And don't score too high.

Example: Confirmations from Travelocity contain a 28 KB comment.

Joseph Brennan
Columbia University Information Technology
Re: Lots of comment in mail, how to score [ In reply to ]
Joseph Brennan wrote:
>
>
>>> body __SR1 /<html>\s{0,2}<!--/
>>> body __SR2 /-->\s{0,2}<body>/
>>
>> does not work since body rules strip html comments
>>
>> with rawbody it ignore limits but hits on both
>>
>
> And don't score too high.
>
> Example: Confirmations from Travelocity contain a 28 KB comment.

Eugh.

Any idea what's in that comment?

-kgd
Re: Lots of comment in mail, how to score [ In reply to ]
On Tue, 2012-02-07 at 11:04 -0500, Kris Deugau wrote:
> Joseph Brennan wrote:
> >
> >
> >>> body __SR1 /<html>\s{0,2}<!--/
> >>> body __SR2 /-->\s{0,2}<body>/
> >>
> >> does not work since body rules strip html comments
> >>
> >> with rawbody it ignore limits but hits on both
> >>
> >
> > And don't score too high.
> >
> > Example: Confirmations from Travelocity contain a 28 KB comment.
>
BUT is that comment between <html> and <body> tags in a Travelocity
confirmation? It is in the example mail and, since I've never see a
comment there in mail or or on a web page this seemed like a fairly
safe thing to trigger on.

> Eugh.
>
Kindly note that my suggestion has been misquoted, probably by Joe
Brennan.

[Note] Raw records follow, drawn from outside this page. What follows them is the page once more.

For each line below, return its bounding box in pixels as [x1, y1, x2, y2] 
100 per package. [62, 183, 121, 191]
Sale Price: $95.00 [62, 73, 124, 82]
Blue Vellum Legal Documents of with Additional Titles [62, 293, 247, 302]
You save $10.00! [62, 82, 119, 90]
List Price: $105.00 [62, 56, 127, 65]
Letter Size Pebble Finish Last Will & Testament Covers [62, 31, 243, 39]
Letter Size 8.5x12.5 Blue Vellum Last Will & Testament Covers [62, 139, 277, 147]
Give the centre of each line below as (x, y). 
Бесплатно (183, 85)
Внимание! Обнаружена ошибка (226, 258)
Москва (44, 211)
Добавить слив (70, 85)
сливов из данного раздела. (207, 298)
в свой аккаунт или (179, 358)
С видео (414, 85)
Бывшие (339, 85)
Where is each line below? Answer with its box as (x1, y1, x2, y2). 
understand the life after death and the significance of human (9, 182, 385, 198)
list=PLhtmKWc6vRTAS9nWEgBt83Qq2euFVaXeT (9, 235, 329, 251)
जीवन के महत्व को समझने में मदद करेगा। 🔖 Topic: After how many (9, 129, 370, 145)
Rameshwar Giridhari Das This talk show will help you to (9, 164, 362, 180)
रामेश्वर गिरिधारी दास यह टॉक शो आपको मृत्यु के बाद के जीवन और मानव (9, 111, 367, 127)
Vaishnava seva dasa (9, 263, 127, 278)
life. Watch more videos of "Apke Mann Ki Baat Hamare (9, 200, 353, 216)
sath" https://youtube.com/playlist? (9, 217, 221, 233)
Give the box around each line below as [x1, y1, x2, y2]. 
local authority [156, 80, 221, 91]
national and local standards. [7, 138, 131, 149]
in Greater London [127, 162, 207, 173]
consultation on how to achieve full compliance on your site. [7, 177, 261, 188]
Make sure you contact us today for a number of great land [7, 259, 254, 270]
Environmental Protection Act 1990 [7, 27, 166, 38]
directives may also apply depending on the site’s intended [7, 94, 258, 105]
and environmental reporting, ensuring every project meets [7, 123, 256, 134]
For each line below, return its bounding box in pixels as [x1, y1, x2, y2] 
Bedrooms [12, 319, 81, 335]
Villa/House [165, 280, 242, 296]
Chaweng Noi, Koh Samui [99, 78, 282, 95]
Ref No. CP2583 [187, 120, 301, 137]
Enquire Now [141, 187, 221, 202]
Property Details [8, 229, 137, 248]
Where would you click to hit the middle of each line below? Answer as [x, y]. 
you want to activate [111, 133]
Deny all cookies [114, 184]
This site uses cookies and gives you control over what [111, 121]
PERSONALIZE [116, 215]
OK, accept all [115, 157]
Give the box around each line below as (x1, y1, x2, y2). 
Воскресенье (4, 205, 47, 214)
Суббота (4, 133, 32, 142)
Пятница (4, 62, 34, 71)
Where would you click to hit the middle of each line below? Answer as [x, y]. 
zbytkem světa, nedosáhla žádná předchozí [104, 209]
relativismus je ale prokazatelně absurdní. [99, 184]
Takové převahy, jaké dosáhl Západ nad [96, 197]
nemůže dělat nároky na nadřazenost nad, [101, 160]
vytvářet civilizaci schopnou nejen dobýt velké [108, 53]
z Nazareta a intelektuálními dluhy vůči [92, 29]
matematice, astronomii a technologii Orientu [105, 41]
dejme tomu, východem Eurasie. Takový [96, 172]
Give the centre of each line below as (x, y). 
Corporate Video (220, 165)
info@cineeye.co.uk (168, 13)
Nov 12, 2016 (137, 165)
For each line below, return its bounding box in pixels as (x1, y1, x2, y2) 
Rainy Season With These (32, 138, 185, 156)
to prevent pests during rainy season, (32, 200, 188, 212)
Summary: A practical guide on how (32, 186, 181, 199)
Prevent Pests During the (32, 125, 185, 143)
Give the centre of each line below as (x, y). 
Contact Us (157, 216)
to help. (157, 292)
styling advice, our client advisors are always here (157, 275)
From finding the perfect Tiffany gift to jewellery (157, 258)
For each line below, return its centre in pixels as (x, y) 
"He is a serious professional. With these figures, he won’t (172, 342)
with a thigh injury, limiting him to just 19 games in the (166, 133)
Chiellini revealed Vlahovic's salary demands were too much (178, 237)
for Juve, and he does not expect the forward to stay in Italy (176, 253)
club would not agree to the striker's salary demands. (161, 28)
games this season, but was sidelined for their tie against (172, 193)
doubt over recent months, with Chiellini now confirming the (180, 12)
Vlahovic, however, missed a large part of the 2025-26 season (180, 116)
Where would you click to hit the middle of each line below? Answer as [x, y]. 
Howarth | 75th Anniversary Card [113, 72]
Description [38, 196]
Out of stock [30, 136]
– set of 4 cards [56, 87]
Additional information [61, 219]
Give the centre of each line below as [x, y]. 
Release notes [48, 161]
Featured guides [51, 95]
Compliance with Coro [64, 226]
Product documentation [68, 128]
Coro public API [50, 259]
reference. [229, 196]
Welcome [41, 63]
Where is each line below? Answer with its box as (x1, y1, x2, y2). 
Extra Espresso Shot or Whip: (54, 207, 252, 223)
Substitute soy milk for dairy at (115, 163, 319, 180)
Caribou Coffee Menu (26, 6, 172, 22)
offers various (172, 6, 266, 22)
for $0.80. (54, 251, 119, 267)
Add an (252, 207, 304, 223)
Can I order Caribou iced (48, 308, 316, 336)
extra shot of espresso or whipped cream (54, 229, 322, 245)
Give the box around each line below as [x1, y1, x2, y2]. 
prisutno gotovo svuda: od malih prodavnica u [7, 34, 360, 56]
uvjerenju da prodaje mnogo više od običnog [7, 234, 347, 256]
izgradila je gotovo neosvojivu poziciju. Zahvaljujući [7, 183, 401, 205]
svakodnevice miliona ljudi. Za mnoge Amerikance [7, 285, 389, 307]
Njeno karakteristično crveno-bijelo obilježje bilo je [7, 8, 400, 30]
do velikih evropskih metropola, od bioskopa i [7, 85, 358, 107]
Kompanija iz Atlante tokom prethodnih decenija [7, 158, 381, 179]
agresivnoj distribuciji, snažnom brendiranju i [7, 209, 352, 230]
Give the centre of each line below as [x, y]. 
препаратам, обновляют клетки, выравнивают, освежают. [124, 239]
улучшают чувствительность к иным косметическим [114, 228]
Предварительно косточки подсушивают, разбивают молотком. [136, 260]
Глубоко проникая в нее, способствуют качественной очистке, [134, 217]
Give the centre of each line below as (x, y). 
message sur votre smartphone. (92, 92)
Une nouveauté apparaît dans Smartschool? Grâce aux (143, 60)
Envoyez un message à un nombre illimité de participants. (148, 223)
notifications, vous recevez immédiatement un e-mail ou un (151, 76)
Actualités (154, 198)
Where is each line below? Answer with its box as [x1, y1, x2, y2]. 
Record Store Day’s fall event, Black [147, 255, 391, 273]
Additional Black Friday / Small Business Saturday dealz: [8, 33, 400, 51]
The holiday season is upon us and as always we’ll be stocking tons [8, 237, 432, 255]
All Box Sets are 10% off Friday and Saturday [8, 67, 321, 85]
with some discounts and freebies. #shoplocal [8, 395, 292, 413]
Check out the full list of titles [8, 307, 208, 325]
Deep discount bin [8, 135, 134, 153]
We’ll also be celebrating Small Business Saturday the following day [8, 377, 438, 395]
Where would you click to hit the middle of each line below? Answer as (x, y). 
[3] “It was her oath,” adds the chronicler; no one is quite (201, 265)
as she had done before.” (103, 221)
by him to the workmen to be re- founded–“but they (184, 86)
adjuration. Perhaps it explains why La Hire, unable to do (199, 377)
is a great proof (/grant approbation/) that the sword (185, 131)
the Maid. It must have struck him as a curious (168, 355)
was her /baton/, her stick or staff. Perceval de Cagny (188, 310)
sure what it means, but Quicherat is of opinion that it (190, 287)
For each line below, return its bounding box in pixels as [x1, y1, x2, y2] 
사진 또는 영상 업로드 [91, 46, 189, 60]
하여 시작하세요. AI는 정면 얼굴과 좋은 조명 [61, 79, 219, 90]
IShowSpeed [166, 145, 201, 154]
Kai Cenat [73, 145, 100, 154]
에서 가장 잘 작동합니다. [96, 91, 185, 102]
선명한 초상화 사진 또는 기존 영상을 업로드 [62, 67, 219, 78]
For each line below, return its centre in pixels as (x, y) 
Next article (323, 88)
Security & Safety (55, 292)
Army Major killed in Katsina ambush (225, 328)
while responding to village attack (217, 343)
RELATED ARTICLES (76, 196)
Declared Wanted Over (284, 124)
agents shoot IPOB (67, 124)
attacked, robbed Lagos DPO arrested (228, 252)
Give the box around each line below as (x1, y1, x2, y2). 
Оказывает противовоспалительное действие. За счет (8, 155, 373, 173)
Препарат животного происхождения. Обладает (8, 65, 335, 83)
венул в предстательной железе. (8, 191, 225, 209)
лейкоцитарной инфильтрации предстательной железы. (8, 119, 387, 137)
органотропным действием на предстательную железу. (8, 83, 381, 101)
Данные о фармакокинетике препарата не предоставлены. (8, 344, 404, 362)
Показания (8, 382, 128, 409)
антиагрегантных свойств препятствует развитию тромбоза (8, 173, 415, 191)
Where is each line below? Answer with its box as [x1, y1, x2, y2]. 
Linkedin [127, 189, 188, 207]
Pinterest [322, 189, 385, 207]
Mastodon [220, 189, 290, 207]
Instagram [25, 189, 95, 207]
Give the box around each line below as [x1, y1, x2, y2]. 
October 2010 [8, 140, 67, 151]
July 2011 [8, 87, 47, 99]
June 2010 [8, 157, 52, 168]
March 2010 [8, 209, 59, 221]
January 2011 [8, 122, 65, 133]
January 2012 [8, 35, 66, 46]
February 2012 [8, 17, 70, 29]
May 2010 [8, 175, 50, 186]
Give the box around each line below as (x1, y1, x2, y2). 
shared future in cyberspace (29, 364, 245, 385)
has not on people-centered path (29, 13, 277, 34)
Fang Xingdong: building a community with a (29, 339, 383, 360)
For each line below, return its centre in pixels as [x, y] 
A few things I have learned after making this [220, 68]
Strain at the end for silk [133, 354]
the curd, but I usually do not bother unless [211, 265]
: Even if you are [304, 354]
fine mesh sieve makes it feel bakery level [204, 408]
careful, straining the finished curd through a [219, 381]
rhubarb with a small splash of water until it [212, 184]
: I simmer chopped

As he quoted it, its missing the meta which is somewhat
important in thus case. With correction to doing a rawbody scan it
should be:

rawbody __SR1 /<html>\s{0,2}<!--/
rawbody __SR2 /-->\s{0,2}<body>/
meta RULE (__SR1 && __SR2)

which is actually quite specific since it won't fire unless the comment
is between just those tags and separated from them by at most two
whitespace characters.

> Any idea what's in that comment?
>
a huge amount of garbage consisting of English words grouped by matched
parens, something like this: "axe (elsewhere) zoo this (whenever
numeric) ......." with nothing showing an obvious pattern except the
paired parens with text between them. I suppose you could use something
like:

body RULE2 /\([\s\w]{1,30}\)/
tflag RULE2 multiple

which would be specific from this garbage, but would you really want to
run that across more than 80kb of comment? I suggested the approach of
matching each end of the comment and using a meta to ensure both are
present because that should run a lot faster than anything I could dream
up that matched against the guts of the comment.

Martin
Re: Lots of comment in mail, how to score [ In reply to ]
Martin Gregorie wrote:
> BUT is that comment between<html> and<body> tags in a Travelocity
> confirmation? It is in the example mail and, since I've never see a
> comment there in mail or or on a web page this seemed like a fairly
> safe thing to trigger on.

*nod* I should have just trimmed the quote down; I wasn't referring
specifically to those potential rules.

> Kindly note that my suggestion has been misquoted, probably by Joe
> Brennan. As he quoted it, its missing the meta which is somewhat
> important in thus case. With correction to doing a rawbody scan it
> should be:
>
> rawbody __SR1 /<html>\s{0,2}<!--/
> rawbody __SR2 /-->\s{0,2}<body>/
> meta RULE (__SR1&& __SR2)

*nod* I can't say I recall if I've seen comments arranged like that;
I've paid more attention to the length and lack of useful content in the
spamples I've come across.

>> Any idea what's in that comment?
>>
> a huge amount of garbage consisting of English words grouped by matched
> parens, something like this: "axe (elsewhere) zoo this (whenever
> numeric) ......." with nothing showing an obvious pattern except the
> paired parens with text between them.

*nod* Yeah, I've been seeing those.

I've got a number of rules targeting strange things in HTML comments
generally:

rawbody LONG_COMMENT m|<!--[^>{};]{200,}-->|
rawbody DUMB_COMMENT_1 m|<!--\n?\s*\d+\s*\n?-->|
rawbody DUMB_COMMENT_2 m|<!--\n?\s*(?:-{72}\n){2,}-+\n?\s*-->|
rawbody BACK2BACK_COMMENT m|--!><!--[\n\s\w]{,200}--!><!--|
rawbody FILLER_COMMENT
m|<!--\n?\s*(?:\(?[\w.]{2,14}\)?\s{0,2}/\s{0,2}){8}|

Note the first one started at ~60 chars, then I kept having to bump it
up due to Outlook's bizarre HTML generation.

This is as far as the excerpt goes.